As stated when I installed the helix 9 on the bow of my boat I ran 2 single heavy wires from battery to the helix 9. I have a motor guide hand control trolling motor X5 digital. I have 2 foot switches to operate motor installed on deck. The helix 9 is a replacement for a small lowrance unit which I had no problems with interference. I did run the wiring up the right side of the boat I think all my wiring runs up that side. Anyway the unit works great, untill I press the button to operate the motor, at which time the depth reading goes crazy, and the screen looses all info. When I let off the button everything goes back to normal. Proper depth, images. I know I'm getting interference but how do I eliminate it? I have a upgraded puck for the trolling motor. Any suggestions? Thanks.


----------



## Steelheader88 (Aug 14, 2008)

I am unsure if you are using the same power supply (battery) to power both the trolling motor and FF. If that is the case, it is a No No, as the PWM (electrical thingy) inside the trolling motor will cause erratic interrupted voltage in the battery, messing with the FF. It says in the manual to not use a battery which also serves the TM with your FF. Good luck.


----------



## bustedrod (May 13, 2015)

i wonder we used filters in line on power supplys to filter out the whistle and whine wonder if that is applicable for this ..


----------



## cane pole (Nov 27, 2011)

Steelheader88 said:


> I am unsure if you are using the same power supply (battery) to power both the trolling motor and FF. If that is the case, it is a No No, as the PWM (electrical thingy) inside the trolling motor will cause erratic interrupted voltage in the battery, messing with the FF. It says in the manual to not use a battery which also serves the TM with your FF. Good luck.
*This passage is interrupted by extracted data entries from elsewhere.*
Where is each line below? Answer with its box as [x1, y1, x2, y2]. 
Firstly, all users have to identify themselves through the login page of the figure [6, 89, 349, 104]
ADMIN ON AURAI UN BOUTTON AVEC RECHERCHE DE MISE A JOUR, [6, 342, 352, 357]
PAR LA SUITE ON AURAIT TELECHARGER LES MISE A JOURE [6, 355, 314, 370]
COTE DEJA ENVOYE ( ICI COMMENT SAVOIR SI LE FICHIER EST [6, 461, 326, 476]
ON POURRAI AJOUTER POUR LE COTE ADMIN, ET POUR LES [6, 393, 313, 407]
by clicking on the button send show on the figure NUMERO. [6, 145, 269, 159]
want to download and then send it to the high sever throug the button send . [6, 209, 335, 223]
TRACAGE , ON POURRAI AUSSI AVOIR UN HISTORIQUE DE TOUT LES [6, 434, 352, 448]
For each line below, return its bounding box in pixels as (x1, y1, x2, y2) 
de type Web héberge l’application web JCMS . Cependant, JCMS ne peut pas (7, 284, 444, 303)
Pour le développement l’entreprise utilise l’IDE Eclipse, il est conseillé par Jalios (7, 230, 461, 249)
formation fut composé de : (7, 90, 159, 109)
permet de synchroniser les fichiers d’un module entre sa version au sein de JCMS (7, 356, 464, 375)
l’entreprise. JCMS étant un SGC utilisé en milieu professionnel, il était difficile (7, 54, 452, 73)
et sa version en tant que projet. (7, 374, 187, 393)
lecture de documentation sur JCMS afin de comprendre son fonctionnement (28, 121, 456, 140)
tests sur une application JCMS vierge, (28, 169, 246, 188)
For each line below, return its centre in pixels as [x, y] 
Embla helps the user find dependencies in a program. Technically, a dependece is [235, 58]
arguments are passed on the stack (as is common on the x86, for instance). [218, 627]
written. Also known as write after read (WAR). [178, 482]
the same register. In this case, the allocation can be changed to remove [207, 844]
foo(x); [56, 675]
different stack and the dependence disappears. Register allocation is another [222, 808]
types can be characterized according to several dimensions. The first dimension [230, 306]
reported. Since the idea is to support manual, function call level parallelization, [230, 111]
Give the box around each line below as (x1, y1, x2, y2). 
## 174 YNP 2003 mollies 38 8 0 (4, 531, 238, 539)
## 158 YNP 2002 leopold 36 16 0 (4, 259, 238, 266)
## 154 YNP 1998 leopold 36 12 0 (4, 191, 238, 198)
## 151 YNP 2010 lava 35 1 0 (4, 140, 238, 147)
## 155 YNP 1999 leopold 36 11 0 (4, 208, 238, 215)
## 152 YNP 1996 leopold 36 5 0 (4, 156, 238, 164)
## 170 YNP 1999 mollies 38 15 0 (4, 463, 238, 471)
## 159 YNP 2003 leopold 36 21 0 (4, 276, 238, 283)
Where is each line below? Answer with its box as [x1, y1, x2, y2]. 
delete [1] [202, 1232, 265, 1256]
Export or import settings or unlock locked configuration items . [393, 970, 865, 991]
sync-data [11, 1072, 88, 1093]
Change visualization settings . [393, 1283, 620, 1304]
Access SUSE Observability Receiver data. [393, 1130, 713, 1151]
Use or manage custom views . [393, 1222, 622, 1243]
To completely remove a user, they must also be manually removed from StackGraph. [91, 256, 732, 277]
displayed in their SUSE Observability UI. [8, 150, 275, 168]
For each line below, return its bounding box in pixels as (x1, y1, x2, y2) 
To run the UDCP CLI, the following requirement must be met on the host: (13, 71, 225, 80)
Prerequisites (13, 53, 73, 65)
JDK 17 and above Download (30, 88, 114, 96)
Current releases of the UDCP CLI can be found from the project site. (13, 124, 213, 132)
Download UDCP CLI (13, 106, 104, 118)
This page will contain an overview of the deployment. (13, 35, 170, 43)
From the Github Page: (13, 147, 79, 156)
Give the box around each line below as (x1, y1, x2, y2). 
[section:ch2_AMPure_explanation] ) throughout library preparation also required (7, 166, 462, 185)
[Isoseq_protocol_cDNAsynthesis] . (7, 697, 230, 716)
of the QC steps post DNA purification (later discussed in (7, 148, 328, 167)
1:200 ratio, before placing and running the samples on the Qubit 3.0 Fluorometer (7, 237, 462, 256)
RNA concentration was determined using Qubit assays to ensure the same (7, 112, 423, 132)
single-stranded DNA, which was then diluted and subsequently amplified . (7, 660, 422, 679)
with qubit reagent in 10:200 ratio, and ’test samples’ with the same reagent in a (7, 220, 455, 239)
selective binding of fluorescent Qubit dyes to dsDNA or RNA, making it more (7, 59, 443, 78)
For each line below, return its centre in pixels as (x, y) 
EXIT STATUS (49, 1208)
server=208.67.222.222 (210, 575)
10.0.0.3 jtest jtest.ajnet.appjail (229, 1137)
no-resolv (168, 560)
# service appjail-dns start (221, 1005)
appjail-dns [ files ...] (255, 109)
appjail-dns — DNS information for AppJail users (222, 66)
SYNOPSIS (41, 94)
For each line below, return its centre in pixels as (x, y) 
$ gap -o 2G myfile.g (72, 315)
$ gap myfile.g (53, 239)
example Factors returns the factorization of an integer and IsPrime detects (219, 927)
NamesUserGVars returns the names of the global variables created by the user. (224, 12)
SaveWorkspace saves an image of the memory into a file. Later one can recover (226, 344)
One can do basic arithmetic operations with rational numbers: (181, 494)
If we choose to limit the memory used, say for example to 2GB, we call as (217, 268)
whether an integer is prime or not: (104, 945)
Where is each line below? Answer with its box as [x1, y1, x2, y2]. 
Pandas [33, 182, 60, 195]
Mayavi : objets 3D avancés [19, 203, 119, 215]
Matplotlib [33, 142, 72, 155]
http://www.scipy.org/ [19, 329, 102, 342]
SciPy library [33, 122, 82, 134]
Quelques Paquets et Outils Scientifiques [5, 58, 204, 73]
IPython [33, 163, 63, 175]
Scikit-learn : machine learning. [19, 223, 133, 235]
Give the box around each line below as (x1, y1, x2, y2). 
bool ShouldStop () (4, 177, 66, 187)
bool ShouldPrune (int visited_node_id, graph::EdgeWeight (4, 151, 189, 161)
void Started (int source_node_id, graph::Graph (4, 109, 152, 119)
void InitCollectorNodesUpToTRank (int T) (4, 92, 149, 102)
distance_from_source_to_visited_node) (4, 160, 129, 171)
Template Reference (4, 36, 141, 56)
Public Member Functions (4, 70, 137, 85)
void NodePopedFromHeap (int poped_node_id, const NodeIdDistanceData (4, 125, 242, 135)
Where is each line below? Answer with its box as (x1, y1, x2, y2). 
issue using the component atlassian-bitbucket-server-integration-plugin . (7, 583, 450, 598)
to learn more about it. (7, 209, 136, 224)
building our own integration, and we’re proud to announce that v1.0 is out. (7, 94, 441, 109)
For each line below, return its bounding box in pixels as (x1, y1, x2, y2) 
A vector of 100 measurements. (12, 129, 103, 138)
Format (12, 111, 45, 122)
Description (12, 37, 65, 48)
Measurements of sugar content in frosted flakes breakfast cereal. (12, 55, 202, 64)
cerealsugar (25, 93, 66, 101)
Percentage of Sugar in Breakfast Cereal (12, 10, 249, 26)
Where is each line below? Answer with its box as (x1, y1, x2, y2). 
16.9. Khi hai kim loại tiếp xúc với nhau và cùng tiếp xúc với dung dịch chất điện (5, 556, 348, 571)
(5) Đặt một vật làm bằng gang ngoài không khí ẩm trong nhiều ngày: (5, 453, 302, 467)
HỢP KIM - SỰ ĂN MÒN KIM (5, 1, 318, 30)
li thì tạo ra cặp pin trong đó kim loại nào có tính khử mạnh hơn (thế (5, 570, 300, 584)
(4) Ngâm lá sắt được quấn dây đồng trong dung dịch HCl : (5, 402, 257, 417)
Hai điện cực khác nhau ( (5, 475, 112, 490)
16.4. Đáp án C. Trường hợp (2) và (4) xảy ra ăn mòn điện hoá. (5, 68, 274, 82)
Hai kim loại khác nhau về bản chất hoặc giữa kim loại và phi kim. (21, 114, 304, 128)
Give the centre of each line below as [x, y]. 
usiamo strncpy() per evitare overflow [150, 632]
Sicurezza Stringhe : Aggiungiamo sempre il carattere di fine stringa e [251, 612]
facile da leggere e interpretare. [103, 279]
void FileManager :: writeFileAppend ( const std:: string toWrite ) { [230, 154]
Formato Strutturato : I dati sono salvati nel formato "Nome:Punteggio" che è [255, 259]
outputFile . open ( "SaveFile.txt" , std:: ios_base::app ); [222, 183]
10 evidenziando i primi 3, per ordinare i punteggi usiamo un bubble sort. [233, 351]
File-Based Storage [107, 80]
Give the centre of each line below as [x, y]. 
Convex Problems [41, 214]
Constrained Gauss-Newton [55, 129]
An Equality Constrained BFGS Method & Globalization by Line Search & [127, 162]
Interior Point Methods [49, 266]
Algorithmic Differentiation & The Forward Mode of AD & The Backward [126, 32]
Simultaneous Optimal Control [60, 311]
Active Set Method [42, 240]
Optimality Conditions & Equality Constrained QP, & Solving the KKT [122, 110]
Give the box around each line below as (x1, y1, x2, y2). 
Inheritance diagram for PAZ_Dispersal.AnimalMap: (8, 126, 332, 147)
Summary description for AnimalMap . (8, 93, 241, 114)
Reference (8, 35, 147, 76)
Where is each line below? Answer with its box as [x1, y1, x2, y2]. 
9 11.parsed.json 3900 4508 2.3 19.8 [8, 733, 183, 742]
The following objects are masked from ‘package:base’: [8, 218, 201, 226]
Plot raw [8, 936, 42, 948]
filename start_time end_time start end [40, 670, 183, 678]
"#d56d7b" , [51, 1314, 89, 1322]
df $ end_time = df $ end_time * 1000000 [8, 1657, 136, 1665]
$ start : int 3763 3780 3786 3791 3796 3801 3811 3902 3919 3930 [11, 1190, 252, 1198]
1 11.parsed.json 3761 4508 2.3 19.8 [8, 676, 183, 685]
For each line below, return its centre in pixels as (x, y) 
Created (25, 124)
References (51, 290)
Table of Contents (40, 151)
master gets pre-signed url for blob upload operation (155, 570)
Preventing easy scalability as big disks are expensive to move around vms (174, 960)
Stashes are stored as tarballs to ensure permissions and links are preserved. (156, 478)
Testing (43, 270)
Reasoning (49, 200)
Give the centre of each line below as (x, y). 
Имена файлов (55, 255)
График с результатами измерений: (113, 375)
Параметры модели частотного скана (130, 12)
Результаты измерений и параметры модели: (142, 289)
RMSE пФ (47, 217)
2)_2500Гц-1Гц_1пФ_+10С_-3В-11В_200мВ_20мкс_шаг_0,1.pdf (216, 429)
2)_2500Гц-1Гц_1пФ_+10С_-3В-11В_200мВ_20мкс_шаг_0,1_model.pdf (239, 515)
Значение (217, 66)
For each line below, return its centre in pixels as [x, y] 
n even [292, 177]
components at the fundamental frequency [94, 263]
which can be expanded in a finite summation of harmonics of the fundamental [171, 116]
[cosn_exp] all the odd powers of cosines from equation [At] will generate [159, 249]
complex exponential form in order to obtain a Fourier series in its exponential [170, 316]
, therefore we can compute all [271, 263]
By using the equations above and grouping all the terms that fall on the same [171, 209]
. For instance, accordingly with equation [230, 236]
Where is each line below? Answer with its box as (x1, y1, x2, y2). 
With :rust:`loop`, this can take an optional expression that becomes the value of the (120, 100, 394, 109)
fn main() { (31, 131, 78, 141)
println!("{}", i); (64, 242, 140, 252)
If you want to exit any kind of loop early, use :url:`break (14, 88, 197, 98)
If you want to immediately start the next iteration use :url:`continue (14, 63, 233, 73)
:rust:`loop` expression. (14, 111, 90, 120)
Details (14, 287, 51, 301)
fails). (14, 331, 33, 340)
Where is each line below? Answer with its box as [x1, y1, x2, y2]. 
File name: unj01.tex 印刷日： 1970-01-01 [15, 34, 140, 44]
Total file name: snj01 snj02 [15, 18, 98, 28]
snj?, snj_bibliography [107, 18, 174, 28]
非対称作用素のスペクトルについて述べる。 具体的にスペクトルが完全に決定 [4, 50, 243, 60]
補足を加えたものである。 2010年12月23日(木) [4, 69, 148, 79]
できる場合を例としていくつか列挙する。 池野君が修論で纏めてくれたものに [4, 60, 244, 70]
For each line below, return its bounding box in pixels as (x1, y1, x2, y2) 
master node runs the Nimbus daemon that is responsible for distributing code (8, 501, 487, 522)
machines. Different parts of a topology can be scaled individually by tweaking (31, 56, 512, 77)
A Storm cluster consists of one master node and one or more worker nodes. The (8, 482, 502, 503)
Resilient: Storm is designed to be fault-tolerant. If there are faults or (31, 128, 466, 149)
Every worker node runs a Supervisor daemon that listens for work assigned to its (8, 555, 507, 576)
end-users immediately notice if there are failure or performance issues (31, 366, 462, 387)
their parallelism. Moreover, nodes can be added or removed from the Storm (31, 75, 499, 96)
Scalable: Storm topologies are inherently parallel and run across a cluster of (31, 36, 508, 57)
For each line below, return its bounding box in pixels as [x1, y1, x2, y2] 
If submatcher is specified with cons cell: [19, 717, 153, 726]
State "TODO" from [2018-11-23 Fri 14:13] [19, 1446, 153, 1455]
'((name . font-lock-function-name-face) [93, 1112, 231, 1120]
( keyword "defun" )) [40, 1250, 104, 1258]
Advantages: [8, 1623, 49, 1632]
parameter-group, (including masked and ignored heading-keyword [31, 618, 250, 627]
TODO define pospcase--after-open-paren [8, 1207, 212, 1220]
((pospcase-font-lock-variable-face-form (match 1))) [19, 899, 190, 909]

I ran the power supply from my starting battery. Completely separate from trolling batteries. I looked & seen several videos on YouTube about interference with this & other units. Placement of the wires, filters, etc. Just need to start eliminating things. Thanks for the feedback guys. I really do appreciate it.


----------



## Steelheader88 (Aug 14, 2008)

I know there is also language about how big of a coil to loop the extra transducer line into and to store that away from other magnetic sources, good luck!


----------



## JamesF (May 20, 2016)

I ran my wire to a dedicated battery. I also have the wires on the opposite side of my boat. That battery runs my lights and a few other low amp drawing items. By filter's do you mean fuses or ferrite chokes? Fuses should be as close to the battery as possible. I put a ferrite choke on my transducer cable. Use the best shielded wire available . The less connection's the better. Seems like you may have a connection with your TM. Are you using a buss bar or panel?


----------



## cane pole (Nov 27, 2011)

Here's something else that Hannah sent me from Humminbird almost forgot. She called it a choke. She said if I ran my power wires from an independent battery and that independent battery was connected to an on board charger install this choak.


----------



## JamesF (May 20, 2016)

That should do the job. If not. Just do what a lot of people do. Take it off and start over.


----------